2. **Data Preparation**:
- **Handling Missing Data**: Strategies include filtering, marking, or imputing missing values (e.g., mean, median, or model-based imputation).
- **Handling False Data**: Identify and correct errors through analysis or expert consultation.
- **Feature Engineering**: Create new features from existing data (e.g., deriving age from birthdate) or combine attributes for better model performance.
3. **Decision Trees**:
- **Structure**: A tree with nodes representing tests on attributes, leading to leaf nodes with class predictions.
- **Construction**: Built by recursively splitting data to minimize entropy (disorder). Information gain determines the best split.
- **Example**: Medicine recommendation based on blood pressure and age.
- **Pros and Cons**: Easy to interpret but may overfit or require discretization for numerical attributes.
4. **Model Evaluation**:
- **Train-Test Split**: Evaluate models on independent test data to avoid overfitting.
- **Metrics for Regression**: Mean Squared Error (MSE), Mean Absolute Error (MAE).
- **Metrics for Classification**: Confusion matrix, accuracy, precision, recall, F1 score.
- **Accuracy**: Overall correctness.
- **Precision**: Correct predictions among positive predictions.
- **Recall**: Correct predictions among actual positive instances.
- **F1 Score**: Harmonic mean of precision and recall.
5. **Advanced Topics**:
- **Ensemble Methods**: Random Forests and Gradient Boosting improve decision trees by reducing variance and bias.
- **Model Comparison**: Use validation sets to compare models and avoid overfitting.
6. **Summary**:
- **Skills Acquired**: Data preparation, decision tree classification, and model evaluation.
- **Future Topics**: Dashboards and summaries for data visualization and reporting.
![[lecture_13.pdf]]
1. **Model Evaluation Basics**:
- **Overfitting**: When a model fits the training data too well, leading to poor performance on new data.
- **Underfitting**: When a model is too simple to capture the data's structure, resulting in poor performance on both training and test data.
2. **Data Splitting**:
- **Train-Test Split**: Commonly used to evaluate model performance.
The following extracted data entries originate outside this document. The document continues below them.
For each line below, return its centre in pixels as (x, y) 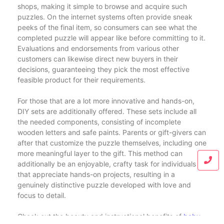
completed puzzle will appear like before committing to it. (111, 38)
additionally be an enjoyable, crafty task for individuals (107, 164)
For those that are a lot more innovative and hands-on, (106, 101)
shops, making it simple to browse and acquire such (102, 6)
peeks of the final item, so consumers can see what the (107, 27)
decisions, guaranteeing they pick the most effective (103, 69)
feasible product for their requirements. (81, 80)
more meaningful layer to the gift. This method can (100, 153)

Typical splits are 80% for training and 20% for testing.
- **Train-Validation-Test Split**: Used to compare different models by having separate training, validation, and test sets.
3. **Evaluation Metrics**:
- **Regression Metrics**:
- **Mean Squared Error (MSE)**: Average of squared differences between predicted and actual values.
- **Mean Absolute Error (MAE)**: Average of absolute differences.
- **Mean Absolute Percentage Error (MAPE)**: Average of percentage differences.
- **Classification Metrics**:
- **Confusion Matrix**: Tabulates true positives (TP), false positives (FP), true negatives (TN), and false negatives (FN).
- **Accuracy**: (TP + TN) / (TP + TN + FP + FN).
- **Precision**: TP / (TP + FP).
- **Recall**: TP / (TP + FN).
- **F1 Score**: Harmonic mean of precision and recall, given by \( $F1 = 2 \times \frac{\text{Precision} \times \text{Recall}}{\text{Precision} + \text{Recall}}$ \).
4. **Example Calculations**:
- **Confusion Matrix Example**:
- Accuracy: \( $\frac{4 + 1}{10} = 0.5$ \)
- Precision: \( $\frac{4}{6} \approx 0.66$ \)
- Recall: \( $\frac{4}{7} \approx 0.57$ \)
- F1 Score: \( $\frac{2 \times 0.66 \times 0.57}{0.66 + 0.57} \approx 0.31$ \)
5. **Interpreting Results**:
- **Baseline Comparison**: Always compare model performance against a naive reference (e.g., predicting the majority class).
- **Contextual Relevance**: Accuracy alone may not indicate practical usefulness; consider domain context and baseline performance.
6. **Summary**:
- **Skills Acquired**: Understanding of evaluation metrics and their application in assessing machine learning models.
- **Future Topics**: Advanced evaluation techniques and model optimization strategies.